Scegliete una lettera dell’alfabeto, oppure lasciate che sia io a farlo per voi, oggi ho pescato DABLIU’, giusto in tema con il nuovo capitolo della rubrica… Like a Stone.
Se World Trade Center è un film che ha fatto parlare fin dal suo annuncio, ma dopo alla sua uscita ha spiazzato un po’ tutti, perché in pochi si sarebbero aspettati un Oliver Stone così pragmatico sull’argomento, il film successivo del regista è riuscito nell’impresa di essere ancora più controverso.
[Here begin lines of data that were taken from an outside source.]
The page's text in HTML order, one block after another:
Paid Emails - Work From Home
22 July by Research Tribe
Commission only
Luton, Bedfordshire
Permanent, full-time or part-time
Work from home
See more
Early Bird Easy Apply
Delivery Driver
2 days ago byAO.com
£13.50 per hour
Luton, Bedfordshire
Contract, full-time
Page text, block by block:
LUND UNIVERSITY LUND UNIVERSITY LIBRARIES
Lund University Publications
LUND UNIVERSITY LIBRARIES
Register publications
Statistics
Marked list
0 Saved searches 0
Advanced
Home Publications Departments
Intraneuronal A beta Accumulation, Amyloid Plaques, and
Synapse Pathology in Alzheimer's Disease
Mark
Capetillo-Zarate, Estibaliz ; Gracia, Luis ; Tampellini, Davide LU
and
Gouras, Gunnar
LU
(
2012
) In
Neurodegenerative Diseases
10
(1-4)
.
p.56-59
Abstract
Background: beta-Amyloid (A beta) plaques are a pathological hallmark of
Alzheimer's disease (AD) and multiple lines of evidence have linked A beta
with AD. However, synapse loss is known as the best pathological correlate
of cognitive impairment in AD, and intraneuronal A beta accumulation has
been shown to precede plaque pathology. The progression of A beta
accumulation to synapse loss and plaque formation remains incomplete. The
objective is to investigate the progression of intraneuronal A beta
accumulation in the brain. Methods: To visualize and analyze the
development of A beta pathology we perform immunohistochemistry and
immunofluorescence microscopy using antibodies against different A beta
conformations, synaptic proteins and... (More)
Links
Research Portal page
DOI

Se il titolo con Nicolas Cage per Stone non era quello con cui aveva intenzione di trattare la politica estera americana dei primi anni 2000 in modo critico, allora quel titolo era sicuramente “W.”, in onore dell’amato (si fa per dire…) presidente George W. Bush detto Dabliù (non in amicizia), quarantatreesimo a sedersi nello studio ovale della Casa Bianca ma terzo nella classifica personale del nostro Oliviero Pietra.
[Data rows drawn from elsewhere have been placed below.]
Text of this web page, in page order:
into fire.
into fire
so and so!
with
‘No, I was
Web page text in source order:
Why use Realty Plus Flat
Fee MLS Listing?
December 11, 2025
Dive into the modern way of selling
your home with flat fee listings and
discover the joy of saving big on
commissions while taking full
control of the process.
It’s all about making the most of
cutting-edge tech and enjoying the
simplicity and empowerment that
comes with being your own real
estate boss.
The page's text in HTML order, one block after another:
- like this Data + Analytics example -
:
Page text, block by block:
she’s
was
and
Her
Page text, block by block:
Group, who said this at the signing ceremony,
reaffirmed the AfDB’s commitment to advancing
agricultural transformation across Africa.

Terzo classificato dopo JFK e Nixon, perché esattamente come World Trade Center anche questo film non è stato sceneggiato da Stone (ma da Stanley Weiser) eppure sembra che lo sia, non solo perché porta avanti la sua tradizione ed etichetta di “Registra dei presidenti”, ma a ben guardarlo contiene anche un altro tema molto caro a Stone, oltre alla politica e al continuare a parlare della Storia – non per forza impeccabile – del suo Paese, ma a suo modo è anche un ottimo modo per continuare a parlare di padri e figli, ma andiamo per gradi come avrebbe detto Anders Celsius.
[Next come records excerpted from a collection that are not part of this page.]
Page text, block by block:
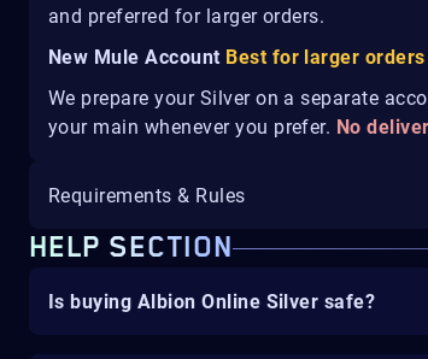
and preferred for larger orders.
New Mule Account Best for larger orders
We prepare your Silver on a separate
your main whenever you prefer. No
Requirements & Rules
HELP SECTION
Is buying Albion Online Silver safe?
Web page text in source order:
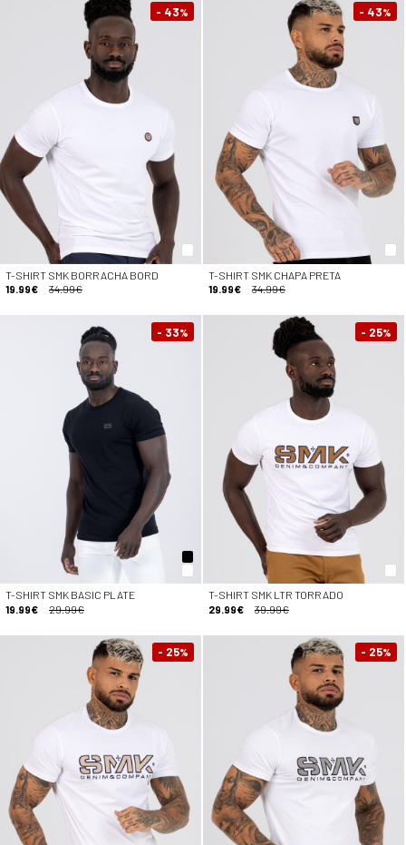
- 43%
T-SHIRT SMK BORRACHA BORD
19.99€
34.99€
- 43%
T-SHIRT SMK CHAPA PRETA
19.99€
34.99€
- 33%
T-SHIRT SMK BASIC PLATE
19.99€
29.99€
- 25%
T-SHIRT SMK LTR TORRADO
29.99€
39.99€
- 25% - 25%

Che i film di Stone si portassero dietro uno strascico di polemiche, lo abbiamo visto diffusamente anche nel corso di questa rubrica, ironicamente e considerando che il soggetto qui è un po’ il padre nobile del concetto abominevole di “Guerra preventiva”, possiamo dire che qui abbiamo assistito ad un caso di “Polemiche preventive”, visto che la differenza tra i due precedenti film di presidenti di Stone è chiara, questo è stato l’unico non solo girato e fatto uscire in sala con il protagonista ancora vivo e vegeto (pretzel permettendo), ma è anche l’unico annunciato quando Dabliù era ancora l’inquilino della Casa Bianca, il che oltre che a renderlo un film istantaneo, depone a favore degli “Huevos” di Stone, ma anche della riuscita finale di “W.”
Vi ricordate l’aria che tirava anche ad Hollywood subito dopo l’undici settembre? Ne abbiamo anche parlato, una rinnovata ondata di patriottismo pronto a cavalcare il “Patriot act” e a soffocare ogni voce contro, in tutto questo Oliver Stone sceglie un registro narrativo piuttosto chiaro, gli attentati di New York e Washington restano fuori scena, così come la vergognosa guerra messa su contro l’Iraq, giustificata da armi di distruzioni di massa che i fatti hanno dimostrato essere solo una grossa balla usata per giustificare la volontà Yankee di mettere le mani sul petrolio. Tutto questo resta fuori scena o dato per scontato (anche se chiarissimo nella storia) perché la presa di posizione del nostro Oliviero è chiarissima.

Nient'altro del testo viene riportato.